Why “Real-Time Bidding” is a Big Bust

Technical learnings from past wasted RTB development

Real-time bidding (RTB) is an advertising technology that has been around since 2009. My former company (sold in 2013) had a very very small team of engineers that built one of the early real-time bidding systems. In fact, for a long time our RTB effort was just one brilliant engineer who also happened to be one of my best friends.

Update: I failed to include the following statistic when I originally published this essay, which helps make my point. Partially because of the overly-complex nature of this advertising technology, the majority (55%) of ‘programmatic’ advertiser revenue is flowing to the ad tech intermediaries and NOT the owners of the inventory! Nuts. [From the IAB, 7/2015]

I’ve known Jamie McCrindle since we became friends at Pretoria Boys’ High School in South Africa. He’s one of the best software engineers I know. My company (founded with David Li in 2008) already had our hands full building a self-service UI that integrated with Yahoo’s Right Media Exchange and Google Adwords. When I found out about RTB and the engineering challenges it entailed, I knew we needed extra help and got Jamie to help us build this as a part-time consultant — working from London to interface with our San Francisco team at some very odd hours. Eventually he joined our fledgling startup full time (still remote!).

Early on in 2009, I was trying to figure out how much building an RTB system would cost and published this. In the article I think I was right when I said:

RTB could cynically be seen as a way for ad exchanges/hubs to outsource their decisioning and infrastructure costs to others.

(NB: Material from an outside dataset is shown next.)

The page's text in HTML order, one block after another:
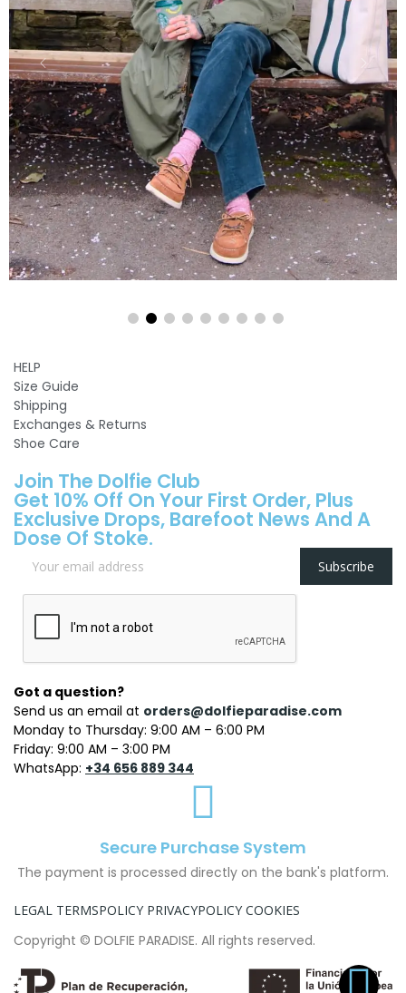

I probably overstated the per-impression costs in that article, but Jamie and I soon learned a lot more about costs (direct and opportunity costs) as we started to build.

Little standardization

The proliferation of ad exchanges and the lack of standardization made building a normalized real time bidding engine difficult. In theory, openrtb is meant to solve that but it’s still not used by many of the larger ad exchanges (Google, Facebook etc.) and it didn’t exist at the time we were writing our bidding engine. Getting set up on each new ad exchange would take weeks if not months of back and forth with their support team. The further away the support person was from the engineering team, the longer it would take. The Yahoo / Right Media Exchange was by far the worst offender in terms of hobbling their support team.

Handling a lot of traffic

At one point we were handling 4 billion real time bidding requests per day, with peak of traffic at hundreds of thousands of requests per second. The round trip for any bid request had to be under 120 milliseconds. In practice we aimed for an average of about 20 milliseconds from the request hitting our system to returning a response. This led to several terabytes of data per day, that often included userIDs, IP addresses, page URLs and more.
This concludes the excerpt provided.